The BJP has incorporated parts of Rabindranath Tagore’s revolutionary song, Amar Sonar Bangla, Ami Tomai Bhalobashi (My golden Bengal, I love you), into its poll slogans.

The party’s chief election slogan, Amar Sonar Bangla Banabo (we will restore the state’s lost glory), is a straight lift from the Tagore poem and so is the party’s yet-to-be-released manifesto, which has been tilted ‘Sonar Bangla (Golden Bengal)’.

Written in the backdrop of the Partition of Bengal and questioning the motive behind splitting one of the then most resource-rich states of the country, Amar Sonar Bangla is an eulogy to Bengal’s riches. It was penned in 1905.

On the other hand, the Trinamool’s chief slogan — Joy Bangla (victory of Bengal) — is from the poem Purna Abhinandan, written by Bengali poet, writer and musician, Kazi Nazrul Islam, in 1922. It was seen as a war cry for Bengali nationalism back then. Islam was commonly known as the Bidrohi Kabi (a rebel poet).

Both songs were incidentally adopted by Bangladesh in 1972. While Amar Sonar Bangla is the country’s national anthem, Joy Bangla is its national slogan.

Mamata began using Joy Bangla as a counter to BJP’s almost socially viral slogan ‘Jai Shree Ram’.

The chief minister has made her annoyance at Jai Shree Ram quite plain, accusing the BJP of politicising it.

To counter it, Mamata and the TMC came up with the Joy Bangla slogan, synonymous with Bengali nationalism.

In every programme and in every public rally, the chief minister sums up her speech with Joy Bangla. She had, in fact, urged Bengalis to start a conversation with “Joy Bangla” and not with “hello” while talking over the phone.

The chief minister had even launched a pension scheme for the backward class and the tribal population in February 2020 and named it as the Joy Bangla Pension Scheme.


Also read: How BJP’s using intellectuals, actors to win Bengal & ‘get traction’ in Tamil Nadu, Kerala


Joy Bangla vs Sonar Bangla

Taking a cue from Mamata’s attempts at generating a fresh narrative, the BJP introduced its Bengal-centric slogan Sonar Bangla.

While BJP leaders have been speaking of a Sonar Bangla for a while now, party president J.P. Nadda officially launched its Lokkho Sonar Bangla (Target Golden Bengal) campaign in February this year.

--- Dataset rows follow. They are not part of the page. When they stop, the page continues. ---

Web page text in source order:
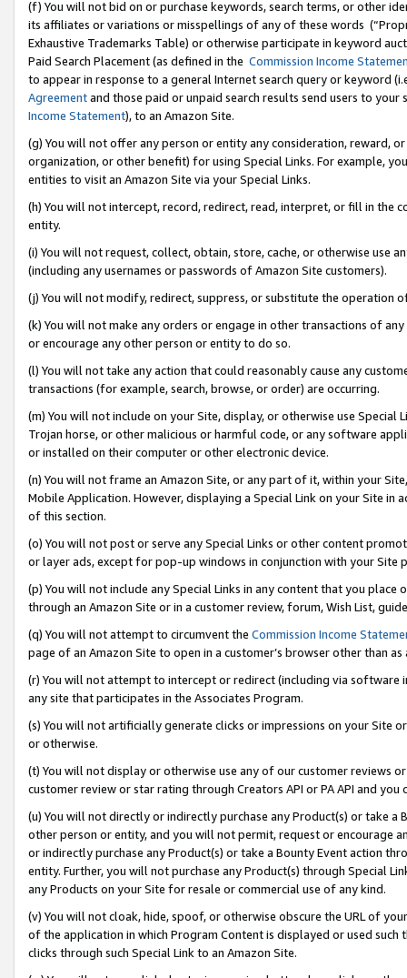
(f) You will not bid on or purchase keywords, search terms, or other
its affiliates or variations or misspellings of any of these words
Exhaustive Trademarks Table) or otherwise participate in keyword
Paid Search Placement (as defined in the Commission Income
to appear in response to a general Internet search query or keyword
Agreementand those paid or unpaid search results send users to
Income Statement), to an Amazon Site.
(g) You will not offer any person or entity any consideration, reward,
organization, or other benefit) for using Special Links. For example,
entities to visit an Amazon Site via your Special Links.
(h) You will not intercept, record, redirect, read, interpret, or fill in
entity.
(i) You will not request, collect, obtain, store, cache, or otherwise use
(including any usernames or passwords of Amazon Site customers).
(j) You will not modify, redirect, suppress, or substitute the operation
(k) You will not make any orders or engage in other transactions of
or encourage any other person or entity to do so.
(l) You will not take any action that could reasonably cause any
transactions (for example, search, browse, or order) are occurring.
(m) You will not include on your Site, display, or otherwise use
Trojan horse, or other malicious or harmful code, or any software
or installed on their computer or other electronic device.
(n) You will not frame an Amazon Site, or any part of it, within your
Mobile Application. However, displaying a Special Link on your Site
of this section.
(o) You will not post or serve any Special Links or other content
or layer ads, except for pop-up windows in conjunction with your
(p) You will not include any Special Links in any content that you
through an Amazon Site or in a customer review, forum, Wish List,
(q) You will not attempt to circumvent the Commission Income
page of an Amazon Site to open in a customer’s browser other than
(r) You will not attempt to intercept or redirect (including via software
any site that participates in the Associates Program.
(s) You will not artificially generate clicks or impressions on your Site
or otherwise.
(t) You will not display or otherwise use any of our customer reviews
customer review or star rating through Creators API or PA API and
(u) You will not directly or indirectly purchase any Product(s) or take
other person or entity, and you will not permit, request or encourage
or indirectly purchase any Product(s) or take a Bounty Event action
entity. Further, you will not purchase any Product(s) through Special
any Products on your Site for resale or commercial use of any kind.
(v) You will not cloak, hide, spoof, or otherwise obscure the URL of
of the application in which Program Content is displayed or used
clicks through such Special Link to an Amazon Site.

Sonar Bangla means a state that Netaji Subhas Bose, Rabindra Thakur and Swamiji (Swami Vivekananda) might have imagined. We will bring in our industry revival plans,” state BJP president Dilip Ghosh told ThePrint. “There will be equality for all and no appeasement. The youth will get jobs and flight of industries will be arrested. We will take action and curb violence. These are the reasons we have called our manifesto Sonar Bangla and that is our poll promise.”

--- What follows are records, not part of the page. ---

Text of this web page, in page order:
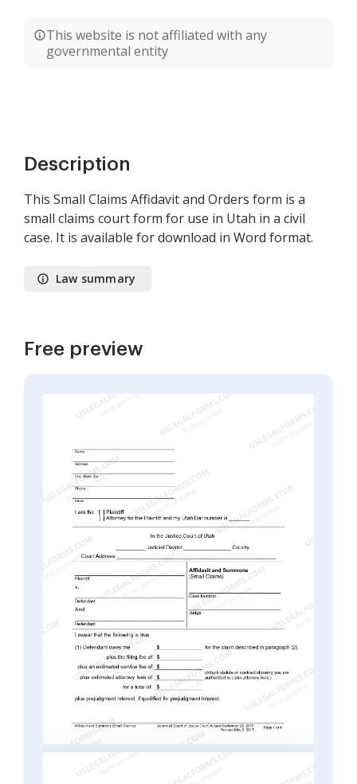
This website is not affiliated with any
governmental entity
Description
This Small Claims Affidavit and Orders form is a
small claims court form for use in Utah in a civil
case. It is available for download in Word format.
Law summary
Free preview

Significantly, Ghosh had criticised Mamata Banerjee’s Joy Bangla slogan, calling it an “Islamic Country’s Slogan”.

Told that BJP’s Sonar Bangla is also the national anthem of Bangladesh, Ghosh said, “Many songs written by our great poets have been adopted by our neighbouring countries as their national anthems. Bangladesh was a part of us and Tagore is as much as theirs as he is ours. In fact, the national anthem of Sri Lanka was also written by Tagore.”

The Trinamool, however, claims that the BJP does not even understand what Tagore wanted to say when he wrote Sonar Bangla.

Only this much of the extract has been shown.